Just found this: http://www.filtermeister.com/tutorials/blur01.html
May be useful
Hob
Hobson at 2007-11-10 3:52:40 >
# 4 Re: Convolution-algoritms.Filters!
2 Hobson: Thanks. But I've alredy done this optimization - make horisontal pass,and then vertical pass.(for Gauss kernel) . Thereare problems with nested loops in my current algorithms. But i think ~20% winnig will not enough.
For example : burring time(in Photoshop)/blurring time(in my algthm) ~ 8 !
Maybe all sense in assembler optimization...
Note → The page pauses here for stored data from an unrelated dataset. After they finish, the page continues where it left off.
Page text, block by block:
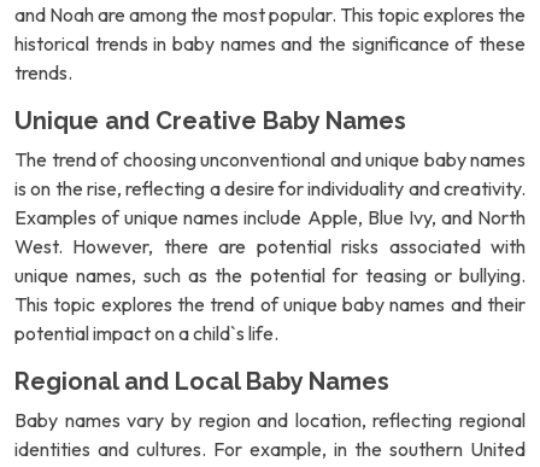
and Noah are among the most popular. This topic explores the
historical trends in baby names and the significance of these
trends.
Unique and Creative Baby Names
The trend of choosing unconventional and unique baby names
is on the rise, reflecting a desire for individuality and creativity.
Examples of unique names include Apple, Blue Ivy, and North
West. However, there are potential risks associated with
unique names, such as the potential for teasing or bullying.
This topic explores the trend of unique baby names and their
potential impact on a child`s life.
Regional and Local Baby Names
Baby names vary by region and location, reflecting regional
identities and cultures. For example, in the southern United
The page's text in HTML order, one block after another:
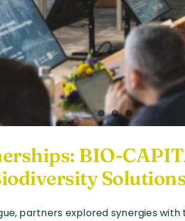
BIO-
partners explored synergies
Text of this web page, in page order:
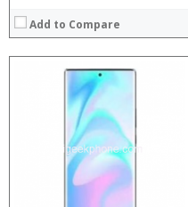
Add to Compare

# 5 Re: Convolution-algoritms.Filters!
2 Hobson:
o..there is another feature in this article...
# 6 Re: Convolution-algoritms.Filters!
Yes, there are 3 parts of this tutorial, but links to following parts are rather hardly visible... I should have given you a link right to 3rd part. Hope it helps you
Hob
Hobson at 2007-11-10 3:55:38 >
# 7 Re: Convolution-algoritms.Filters!
2 Hobson: heh...that guy very sly;)) In 3 part il consider kernel with equally
ellements and say that is easy to optimise;)
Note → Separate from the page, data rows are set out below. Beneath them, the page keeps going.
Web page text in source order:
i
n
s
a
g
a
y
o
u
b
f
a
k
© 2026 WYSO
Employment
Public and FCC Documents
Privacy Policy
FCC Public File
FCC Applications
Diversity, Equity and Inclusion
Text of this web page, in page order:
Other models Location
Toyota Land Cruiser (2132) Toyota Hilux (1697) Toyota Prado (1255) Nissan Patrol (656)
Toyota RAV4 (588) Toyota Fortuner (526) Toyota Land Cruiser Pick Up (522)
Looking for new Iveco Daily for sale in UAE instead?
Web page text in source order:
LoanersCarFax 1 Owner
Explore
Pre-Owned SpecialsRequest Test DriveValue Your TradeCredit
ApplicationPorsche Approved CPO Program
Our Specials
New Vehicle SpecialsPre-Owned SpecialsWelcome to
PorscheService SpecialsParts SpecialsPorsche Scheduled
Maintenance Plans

But kernel always have different values.;)
# 8 Re: Convolution-algoritms.Filters!
(ps: not always but usually)
# 9 Re: Convolution-algoritms.Filters!
I thought that for gaussian blur mask is filled with ones, but maybe thats just some special case, I am not an expert with image processing.
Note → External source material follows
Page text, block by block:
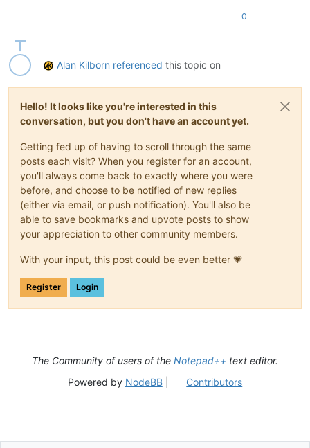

Anyway, did part 3 of this tutorial improve your performance?
Hob
Hobson at 2007-11-10 3:58:40 >
# 10 Re: Convolution-algoritms.Filters!
2 Hobson:
Gauss kernel consist of values of Gauss function ( exp(-x^2/2*sigma^2) . If you want make low freq Gauss filter you do convolution kernel with signal(image pixels). If kernel consist of ones it easy to optimise but this is not suit for my work.
# 11 Re: Convolution-algoritms.Filters!
Is the gaussian blur applied per channel (e.g. one for red, one for G and 1 for B) or does it take a function of the 3?
If it is the first, and you consider a channel of 8 bits max (which is common for jpeg) you can maybe precalculate the 256 values of your gauss function in an array ; then to apply the function to a channel you get the value from a simple call to values[i], 'exp' being expensive...
Just a suggestion as I'm not an expert in this.
regards
# 12 Re: Convolution-algoritms.Filters!
Why don't you try apply the filters in the frequency domain? To do this you have to Fourier transform the image, then multiply the Fourier with the filter frequency function and finally re-tranfsofm the result to have it in the spatial domain. Frequency domain filtering is generally faster than filtering in space (or time for audio signals) domain.
Regards,
Theodore
# 13 Re: Convolution-algoritms.Filters!
To be more accurate:
Convolution in the spatial domain requiers M^2 * N^2 complexity, where N is image size and M is filter size.
Filtering in the spatial domain requiers:
- 2 FFTs (one for image: 2N^2 * logN and one for the filter: 2M^2 * logM).
- one matrix multiplication (element by element): N^2
- 1 IFFT of the result: 2N^2 * lonN.
The fft of the filter has to be resized to NxN, but resizing has no complexity
Thus, the total complexity of frequency domain 2-D filtering is:
4N^2*logN + 2M^2*logM + N^2.
I have made a graph using matlab that shows the complexities for different M and N values. Particullarly, I have chosen N to varay from 10 to 1000 and M to take values 3, 7 and 15.
RED lines represent the complexity of the freq. domain filtering and
BLUE lines represent the complexity of the spatial domain filtering.
As you can probably see, there is only one red line: this is NOT an error, but it implies that freq. domain filtering is not affected by M (not for small changes of M). This is another pro of the freq. domain filtering. Also, it is obvious that freq. domain filtering is slower ONLY in the 1st case (M = 3).